Я рванул рукоятку — голос Машины оборвался на отчаянной ноте.

Наступила тишина.

— Эва, — позвал я.

Вблизи никого не было. Не мог же я слышать ее сквозь бетонированные стены.

— Где Эва?

— Все люди, прибывшие на астероид, в хранилище. Для моих роботов доступ туда запрещен.

Голос Машины был четким и бесстрастным. Теперь она превратилась в послушную исполнительницу. Ни на какие новые фокусы не была способна.

— Что означает: «Сезам, откройся!»? Разве такие слова есть на земтерском языке? Ты не можешь знать таких слов.

— Первый раз слышу эту фразу.

— Но ведь ты первая крикнула: «Сезам откройся!».

— Напротив, я слышала, как ты произнес эти слова.

Эва недоуменно смотрела мне в глаза.

— А сейчас ты помешала Машине загипнотизировать меня, не дала мне заснуть.

Эва вряд ли сейчас понимала меня. У нее было такое выражение лица, словно она прислушивалась к голосу, которого никто из нас больше не слышал.
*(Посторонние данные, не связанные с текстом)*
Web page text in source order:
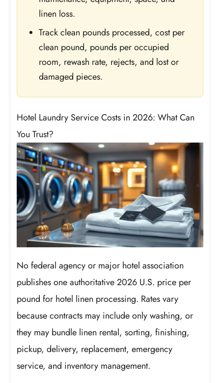
linen loss.
Track clean pounds processed, cost per
clean pound, pounds per occupied
room, rewash rate, rejects, and lost or
damaged pieces.
Hotel Laundry Service Costs in 2026: What Can
You Trust?
No federal agency or major hotel association
publishes one authoritative 2026 U.S. price per
pound for hotel linen processing. Rates vary
because contracts may include only washing, or
they may bundle linen rental, sorting, finishing,
pickup, delivery, replacement, emergency
service, and inventory management.
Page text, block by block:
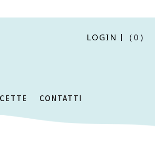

Не знаю, отчего мне вообразился беспредельный простор, несколько кокосовых пальм, млеющих в знойном воздухе, я услышал размеренный шум морского прибоя и уловил ракушечный запах. Видение возникло с такой отчетливостью, как будто я и впрямь когда-либо мог испытывать подобное наяву.

— Когда-то давно-давно я жила у моря, — не отвечая на мой вопрос, произнесла Эва. — Наше жилище было прозрачное и легкое, в нем всегда был свежий воздух и так пахло… А потом однажды я упала в воду и волна швырнула меня далеко от берега. Где это и когда было?